FISA and FISC, the Foreign Intelligence Surveillance Act and the Foreign Intelligence Surveillance Court, were created based on the Church Committiee's recommendations, and remain tasked with safeguarding Americans from being caught in "dragnet" surveillance and experiencing (figuratively and literally) warrantless surveillance in the name of national security to this day.

Also significant, although only tangentially related, was the removal of William Colby from the director's chair at the CIA and his predecessor James Schlesinger from his post as Secretary of Defence within the Ford administration. (Clarence Kelley, the FBI's second director, was appointed in 1973, having previously retired from the Bureau in 1961, and kept his job). Their replacements: George Herbert Walker Bush and Donald Rumsfield.
posted by running order squabble fest (8 comments total) 26 users marked this as a favorite
 
Hey, the NSA is just furthering this effort! It's like Story Corps, but less staged and structured!

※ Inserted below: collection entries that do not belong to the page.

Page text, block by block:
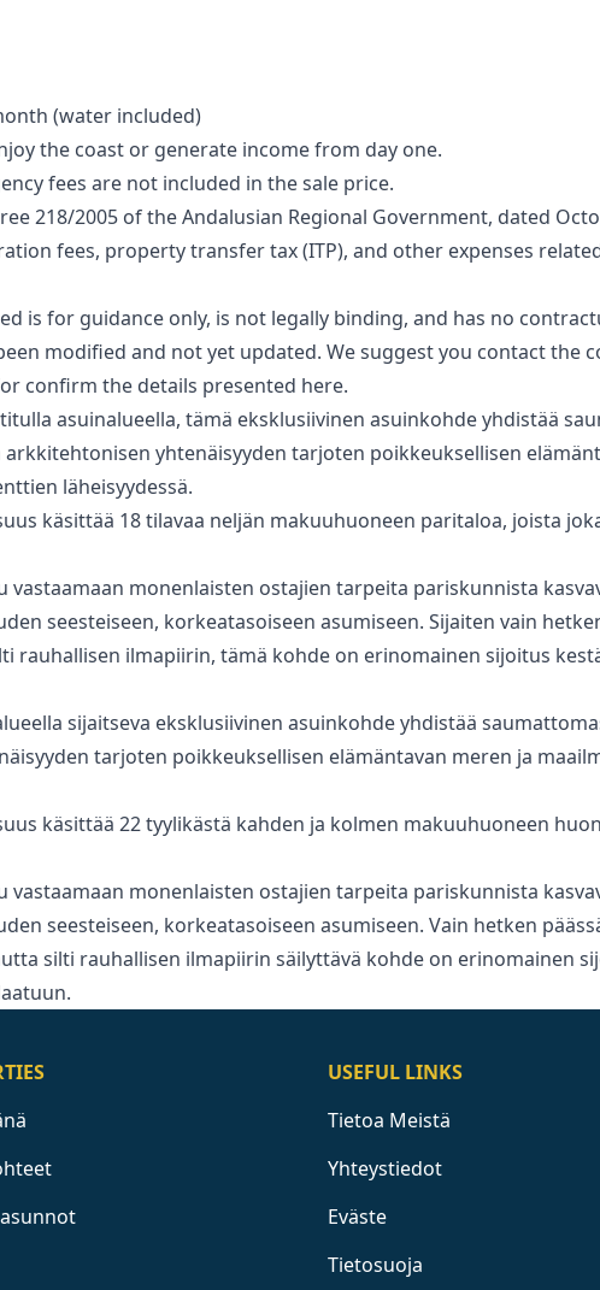
(water included)
the coast or generate income from day one.
fees are not included in the sale price.
218/2005 of the Andalusian Regional Government, dated
fees, property transfer tax (ITP), and other expenses
is for guidance only, is not legally binding, and has no
modified and ‌not ‌yet ‌updated. We suggest ‌you ‌contact ‌the
‌confirm ‌the ‌details ‌presented ‌here.
asuinalueella, tämä eksklusiivinen asuinkohde yhdistää
arkkitehtonisen yhtenäisyyden tarjoten poikkeuksellisen
läheisyydessä.
käsittää 18 tilavaa neljän makuuhuoneen paritaloa, joista
vastaamaan monenlaisten ostajien ‌tarpeita ‌pariskunnista
seesteiseen, ‌korkeatasoiseen ‌asumiseen. ‌Sijaiten vain
‌rauhallisen ilmapiirin, tämä ‌kohde ‌on ‌erinomainen ‌sijoitus
sijaitseva eksklusiivinen asuinkohde yhdistää
tarjoten poikkeuksellisen elämäntavan meren ja
käsittää 22 tyylikästä kahden ja kolmen makuuhuoneen
vastaamaan monenlaisten ostajien ‌tarpeita ‌pariskunnista
seesteiseen, ‌korkeatasoiseen ‌asumiseen. ‌Vain hetken
silti ‌rauhallisen ilmapiirin säilyttävä ‌kohde ‌on ‌erinomainen
USEFUL LINKS
Tietoa Meistä
Yhteystiedot
Eväste
Tietosuoja

Great post. Was Hoover not a raving, power-mad and slightly delusional man, or is the majority of coverage of his reign focused on such stark examples as these?
posted by filthy light thief at 9:42 AM on August 27, 2013 [2 favorites]


Well... J Edgar Hoover is a post all of his own. Dr King said of him at the time in public that he was showing the strain of a lifetime of dedicated public service, and in private that he was senile.

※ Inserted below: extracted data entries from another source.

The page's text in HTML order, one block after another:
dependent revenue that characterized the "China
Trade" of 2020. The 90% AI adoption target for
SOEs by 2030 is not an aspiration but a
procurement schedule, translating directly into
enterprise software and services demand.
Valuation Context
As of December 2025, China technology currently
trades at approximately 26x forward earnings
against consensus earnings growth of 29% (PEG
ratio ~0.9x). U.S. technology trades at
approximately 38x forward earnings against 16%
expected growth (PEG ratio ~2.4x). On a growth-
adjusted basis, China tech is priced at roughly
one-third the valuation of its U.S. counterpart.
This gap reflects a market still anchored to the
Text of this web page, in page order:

Certainly, the FBI seemed to have some interesting ideas about need-to-know - according to Garrow, the evidence that King's colleague Stanley Levison had broken his ties with the Communist Party of the USA in 1957 was never shared by the FBI with other intelligence agencies (meaning the CIA still suspected him of being under foreign influence - From Russia through Levison), and as late as 1967 the Bureau was trying to convince Governor Rockefeller of New York (later Vice President Rockefeller) not to donate further to the SCLC or meet again with King, because he was a puppet of Levison and Harry Wachtel - "two of the most dangerous and dedicated communists in the country" - some of those files here.
posted by running order squabble fest at 10:16 AM on August 27, 2013 [2 favorites]

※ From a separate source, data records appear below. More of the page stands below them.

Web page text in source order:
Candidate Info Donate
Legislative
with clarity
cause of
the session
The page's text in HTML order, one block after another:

Hoover believed that communism was a bigger threat to America than organized crime, and actually denied the existence of the Mafia (although I think this was more of a political stance than an actual belief). The main reason RFK had a special committee to investigate the Mob was because Hoover refused to go after them (and there was no love lost between Hoover and the Kennedys). The FBI did have it's own organized crime unit, but was kept on a short leash and was only allow to collect data, rather than seek arrests and prosecution.
posted by doctor_negative at 11:09 AM on August 27, 2013 [1 favorite]


No matter how it was originally intended to be used, any intelligence agency will eventually be used primarily to generate intelligence that justifies increasing its budget.
posted by empath at 4:00 AM on August 28, 2013 [1 favorite]


Hoover then expanded this remit to constant and dedicated surveillance, including the routine bugging of hotel rooms.

My first thought upon reading this: I wonder if a recording/transcript exists from the Lorraine Motel on April 4, 1968.
posted by 1367 at 8:58 AM on August 28, 2013




And today you don't even need to be significant :
FBI interrogated man after comment about American “Police State” on Facebook
posted by jeffburdges at 1:54 PM on September 7, 2013


I suppose Hoover went after King because he envisioned the FBI suppressing internal decent, which they do even to this day by harassing activists, etc. There were however smarter elements within the federal government who realized that segregation represented a variety of opportunities for communists, so they supported the Civil Rights movement.

A factoid always worth mentioning whenever Hoover comes up : Hoover originally set the FBI after stolen cars, not because they matters, but because they usually turned up, meaning the FBI could artificially inflate it's record. Conversely, agencies like the ATF and DEA were presumably formed because the FBI refused to take on those difficult jobs.